**Try it**
What you print should match the entries exactly, only without the pictures.

**Data to process**
* * * * * * * * *

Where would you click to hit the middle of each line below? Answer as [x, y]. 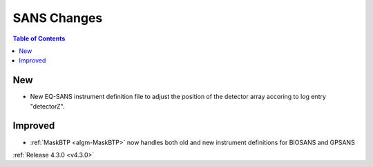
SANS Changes [58, 18]
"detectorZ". [47, 106]
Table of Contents [39, 38]
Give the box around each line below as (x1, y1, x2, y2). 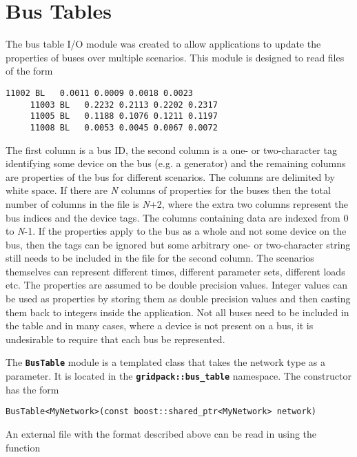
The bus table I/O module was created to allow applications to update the (6, 37, 321, 51)
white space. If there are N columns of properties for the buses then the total (6, 183, 331, 197)
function (6, 440, 41, 454)
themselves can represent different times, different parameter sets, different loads (6, 264, 345, 278)
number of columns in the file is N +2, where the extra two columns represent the (6, 196, 348, 211)
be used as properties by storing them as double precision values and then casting (6, 291, 351, 306)
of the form (6, 64, 53, 78)
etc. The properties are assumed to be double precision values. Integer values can (6, 278, 348, 292)
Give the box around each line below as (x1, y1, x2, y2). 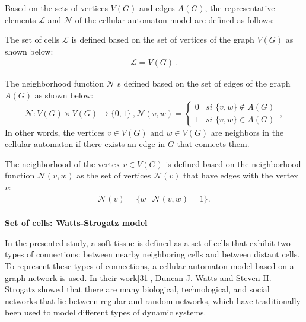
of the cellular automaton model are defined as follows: (75, 13, 275, 25)
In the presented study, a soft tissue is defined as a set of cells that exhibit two (5, 236, 291, 248)
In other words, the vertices (5, 126, 105, 138)
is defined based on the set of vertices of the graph (71, 33, 254, 46)
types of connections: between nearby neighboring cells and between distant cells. (5, 248, 300, 260)
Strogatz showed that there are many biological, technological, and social (5, 283, 270, 295)
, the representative (205, 2, 275, 14)
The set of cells (5, 33, 60, 46)
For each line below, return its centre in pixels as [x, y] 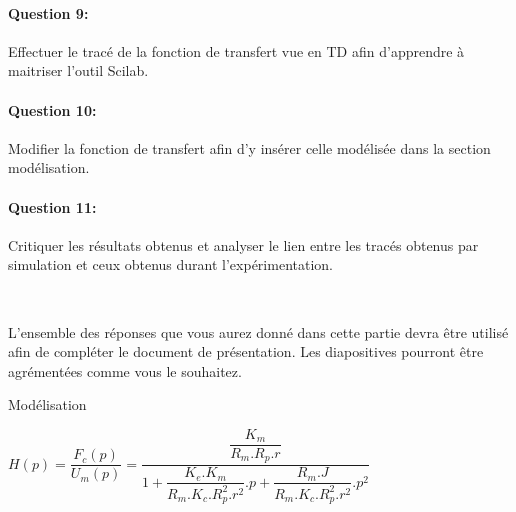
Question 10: [52, 109]
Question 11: [52, 206]
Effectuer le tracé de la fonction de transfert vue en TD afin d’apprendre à [236, 50]
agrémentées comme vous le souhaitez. [125, 370]
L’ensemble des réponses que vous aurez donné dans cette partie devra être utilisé [258, 331]
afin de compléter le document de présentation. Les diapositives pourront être [246, 351]
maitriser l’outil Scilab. [78, 70]
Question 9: [48, 12]
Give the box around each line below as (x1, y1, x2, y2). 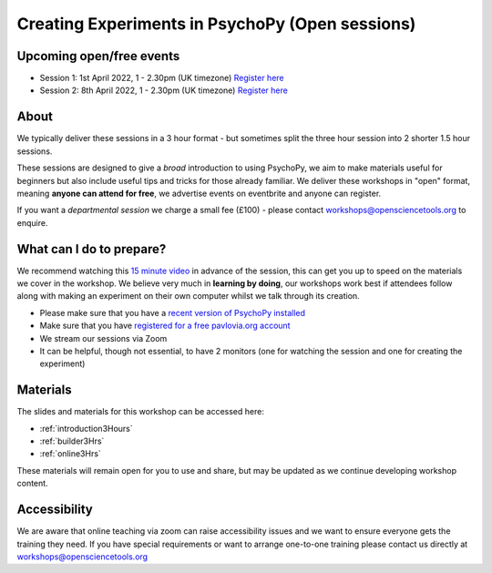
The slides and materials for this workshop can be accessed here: (16, 406, 264, 417)
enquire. (16, 217, 48, 228)
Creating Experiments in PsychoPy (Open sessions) (16, 14, 416, 34)
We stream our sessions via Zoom (39, 333, 168, 343)
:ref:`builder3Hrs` (39, 435, 105, 446)
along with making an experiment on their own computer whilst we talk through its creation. (16, 291, 360, 302)
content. (16, 478, 49, 489)
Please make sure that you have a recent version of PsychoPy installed (39, 307, 305, 318)
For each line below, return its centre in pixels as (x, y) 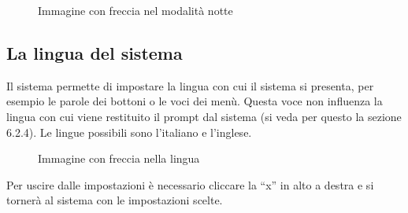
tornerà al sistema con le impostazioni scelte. (115, 200)
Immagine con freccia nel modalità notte (135, 10)
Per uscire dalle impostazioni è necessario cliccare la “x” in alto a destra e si (190, 184)
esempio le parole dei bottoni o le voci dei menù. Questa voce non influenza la (195, 101)
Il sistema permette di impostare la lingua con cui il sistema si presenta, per (190, 85)
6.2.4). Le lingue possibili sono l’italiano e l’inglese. (129, 132)
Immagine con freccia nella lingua (119, 158)
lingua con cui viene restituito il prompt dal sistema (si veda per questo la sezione (204, 116)
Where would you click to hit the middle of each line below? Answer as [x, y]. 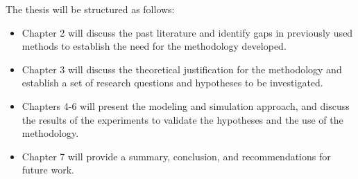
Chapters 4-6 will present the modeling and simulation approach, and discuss [186, 105]
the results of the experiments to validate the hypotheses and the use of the [182, 119]
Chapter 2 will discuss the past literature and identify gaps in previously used [187, 32]
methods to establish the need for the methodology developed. [154, 46]
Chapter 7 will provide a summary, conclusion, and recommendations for [176, 156]
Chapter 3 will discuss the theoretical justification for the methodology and [182, 69]
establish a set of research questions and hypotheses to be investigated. [172, 83]
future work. [48, 170]
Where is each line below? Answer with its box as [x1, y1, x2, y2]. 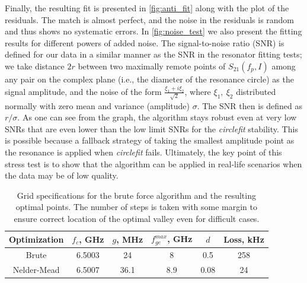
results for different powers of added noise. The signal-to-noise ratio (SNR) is [5, 36, 284, 49]
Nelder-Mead [12, 263, 60, 276]
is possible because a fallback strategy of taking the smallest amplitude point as [5, 134, 295, 147]
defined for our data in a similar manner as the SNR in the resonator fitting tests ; [5, 48, 302, 61]
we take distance [5, 59, 65, 72]
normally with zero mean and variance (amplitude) [5, 99, 190, 112]
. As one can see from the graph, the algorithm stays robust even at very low [17, 111, 297, 123]
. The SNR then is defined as [197, 99, 302, 112]
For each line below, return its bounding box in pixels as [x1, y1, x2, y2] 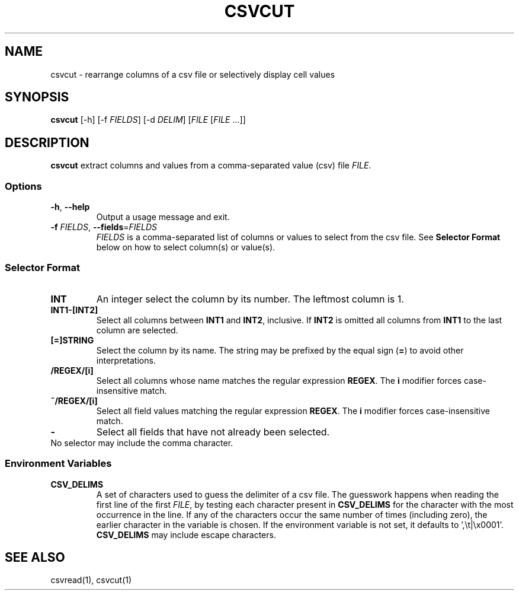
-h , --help [50, 202, 90, 212]
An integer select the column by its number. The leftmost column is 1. [96, 292, 404, 305]
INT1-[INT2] [50, 304, 98, 315]
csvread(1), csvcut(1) [50, 575, 132, 586]
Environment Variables [5, 457, 112, 470]
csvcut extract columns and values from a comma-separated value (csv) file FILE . [50, 160, 371, 171]
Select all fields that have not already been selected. [96, 425, 330, 438]
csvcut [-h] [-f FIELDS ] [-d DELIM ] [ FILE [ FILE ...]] [50, 114, 246, 125]

* * * * * * * * *

**Written answer**
Where would you click to hit the middle of each line below? Answer as [x, y]. 
SANS Changes [58, 18]
"detectorZ". [47, 106]
Table of Contents [39, 38]
Give the box around each line below as (x1, y1, x2, y2). 
The bus table I/O module was created to allow applications to update the (6, 37, 321, 51)
white space. If there are N columns of properties for the buses then the total (6, 183, 331, 197)
function (6, 440, 41, 454)
themselves can represent different times, different parameter sets, different loads (6, 264, 345, 278)
number of columns in the file is N +2, where the extra two columns represent the (6, 196, 348, 211)
be used as properties by storing them as double precision values and then casting (6, 291, 351, 306)
of the form (6, 64, 53, 78)
etc. The properties are assumed to be double precision values. Integer values can (6, 278, 348, 292)
Give the box around each line below as (x1, y1, x2, y2). 
of the cellular automaton model are defined as follows: (75, 13, 275, 25)
In the presented study, a soft tissue is defined as a set of cells that exhibit two (5, 236, 291, 248)
In other words, the vertices (5, 126, 105, 138)
is defined based on the set of vertices of the graph (71, 33, 254, 46)
types of connections: between nearby neighboring cells and between distant cells. (5, 248, 300, 260)
Strogatz showed that there are many biological, technological, and social (5, 283, 270, 295)
, the representative (205, 2, 275, 14)
The set of cells (5, 33, 60, 46)
For each line below, return its centre in pixels as [x, y] 
Question 10: [52, 109]
Question 11: [52, 206]
Effectuer le tracé de la fonction de transfert vue en TD afin d’apprendre à [236, 50]
agrémentées comme vous le souhaitez. [125, 370]
L’ensemble des réponses que vous aurez donné dans cette partie devra être utilisé [258, 331]
afin de compléter le document de présentation. Les diapositives pourront être [246, 351]
maitriser l’outil Scilab. [78, 70]
Question 9: [48, 12]
Give the box around each line below as (x1, y1, x2, y2). 
The slides and materials for this workshop can be accessed here: (16, 406, 264, 417)
enquire. (16, 217, 48, 228)
Creating Experiments in PsychoPy (Open sessions) (16, 14, 416, 34)
We stream our sessions via Zoom (39, 333, 168, 343)
:ref:`builder3Hrs` (39, 435, 105, 446)
along with making an experiment on their own computer whilst we talk through its creation. (16, 291, 360, 302)
content. (16, 478, 49, 489)
Please make sure that you have a recent version of PsychoPy installed (39, 307, 305, 318)
For each line below, return its centre in pixels as (x, y) 
tornerà al sistema con le impostazioni scelte. (115, 200)
Immagine con freccia nel modalità notte (135, 10)
Per uscire dalle impostazioni è necessario cliccare la “x” in alto a destra e si (190, 184)
esempio le parole dei bottoni o le voci dei menù. Questa voce non influenza la (195, 101)
Il sistema permette di impostare la lingua con cui il sistema si presenta, per (190, 85)
6.2.4). Le lingue possibili sono l’italiano e l’inglese. (129, 132)
Immagine con freccia nella lingua (119, 158)
lingua con cui viene restituito il prompt dal sistema (si veda per questo la sezione (204, 116)
Where would you click to hit the middle of each line below? Answer as [x, y]. 
Chapters 4-6 will present the modeling and simulation approach, and discuss [186, 105]
the results of the experiments to validate the hypotheses and the use of the [182, 119]
Chapter 2 will discuss the past literature and identify gaps in previously used [187, 32]
methods to establish the need for the methodology developed. [154, 46]
Chapter 7 will provide a summary, conclusion, and recommendations for [176, 156]
Chapter 3 will discuss the theoretical justification for the methodology and [182, 69]
establish a set of research questions and hypotheses to be investigated. [172, 83]
future work. [48, 170]
Where is each line below? Answer with its box as [x1, y1, x2, y2]. 
results for different powers of added noise. The signal-to-noise ratio (SNR) is [5, 36, 284, 49]
Nelder-Mead [12, 263, 60, 276]
is possible because a fallback strategy of taking the smallest amplitude point as [5, 134, 295, 147]
defined for our data in a similar manner as the SNR in the resonator fitting tests ; [5, 48, 302, 61]
we take distance [5, 59, 65, 72]
normally with zero mean and variance (amplitude) [5, 99, 190, 112]
. As one can see from the graph, the algorithm stays robust even at very low [17, 111, 297, 123]
. The SNR then is defined as [197, 99, 302, 112]
For each line below, return its bounding box in pixels as [x1, y1, x2, y2] 
-h , --help [50, 202, 90, 212]
An integer select the column by its number. The leftmost column is 1. [96, 292, 404, 305]
INT1-[INT2] [50, 304, 98, 315]
csvread(1), csvcut(1) [50, 575, 132, 586]
Environment Variables [5, 457, 112, 470]
csvcut extract columns and values from a comma-separated value (csv) file FILE . [50, 160, 371, 171]
Select all fields that have not already been selected. [96, 425, 330, 438]
csvcut [-h] [-f FIELDS ] [-d DELIM ] [ FILE [ FILE ...]] [50, 114, 246, 125]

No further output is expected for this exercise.